How will it work?
The debates begin at 9 p.m. EDT and run for two hours at the Adrienne Arsht Center for the Performing Arts of Miami-Dade County.
They will be shown live on NBC, MSNBC, and Telemundo.
The hosts are Savannah Guthrie, Lester Holt, and Chuck Todd of NBC News, with Rachel Maddow of MSNBC and José Diaz-Balart of Telemundo.
The candidates will be arranged with the front-runners in the center and those ranked lower in the polls standing towards the outside.
Just 120 minutes is not much time for 10 candidates, so expect plenty of sharp elbows as the runners compete for the spotlight.

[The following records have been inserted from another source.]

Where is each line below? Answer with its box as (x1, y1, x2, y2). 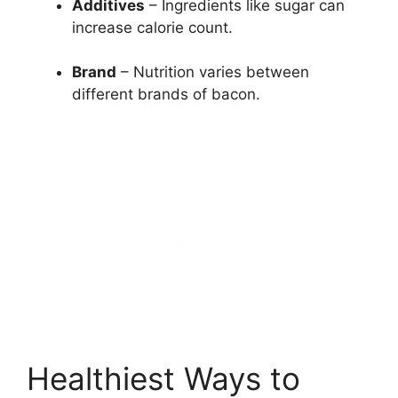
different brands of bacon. (72, 85, 260, 104)
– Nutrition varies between (116, 63, 309, 82)
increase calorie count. (72, 18, 233, 36)
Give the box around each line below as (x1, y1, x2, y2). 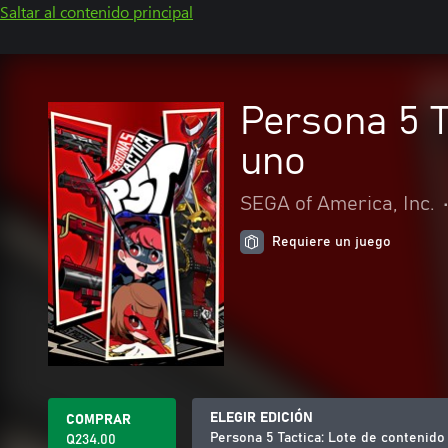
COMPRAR (66, 413, 131, 427)
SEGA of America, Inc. (240, 194, 435, 214)
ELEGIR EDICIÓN (210, 411, 313, 425)
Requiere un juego (272, 235, 391, 249)
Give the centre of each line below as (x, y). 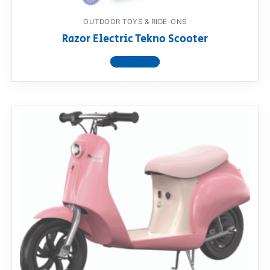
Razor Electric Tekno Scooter (135, 39)
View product (135, 62)
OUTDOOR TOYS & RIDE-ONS (135, 22)
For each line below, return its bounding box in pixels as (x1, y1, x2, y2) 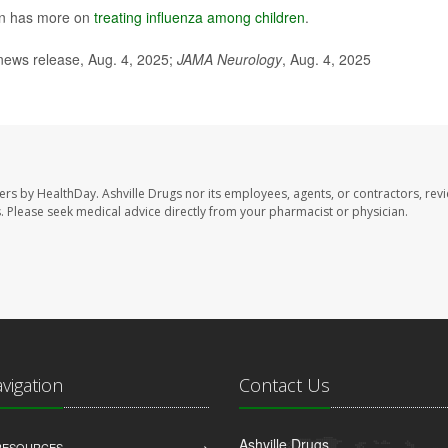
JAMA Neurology (177, 49, 282, 69)
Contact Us (239, 373, 330, 398)
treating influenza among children (94, 7, 305, 27)

Who is appearing on Thursday?
The Democratic National Committee wanted to avoid repeating the Republican method of 2016, when a large field was divided into a main field and an undercard or "kiddy table." Instead, they divided the runners into those polling above 2% and those below and made up each night's slate with a random mix from each of those pots.
However, that did not prevent Thursday night becoming something of the main draw, with four of the top five ranked candidates in the polls: Joe Biden, the former vice president, Bernie Sanders, the Vermont senator, Kamala Harris, of California, and Pete Buttigieg, mayor of South Bend, Indiana.
Marianne Williamson, author and activist, John Hickenlooper, former governor of Colorado, Andrew Yang, an entrepreneur, Kirsten Gillibrand, New York senator, Michael Bennet, Colorado senator, and Eric Swalwell, California representative, make up the rest of the field.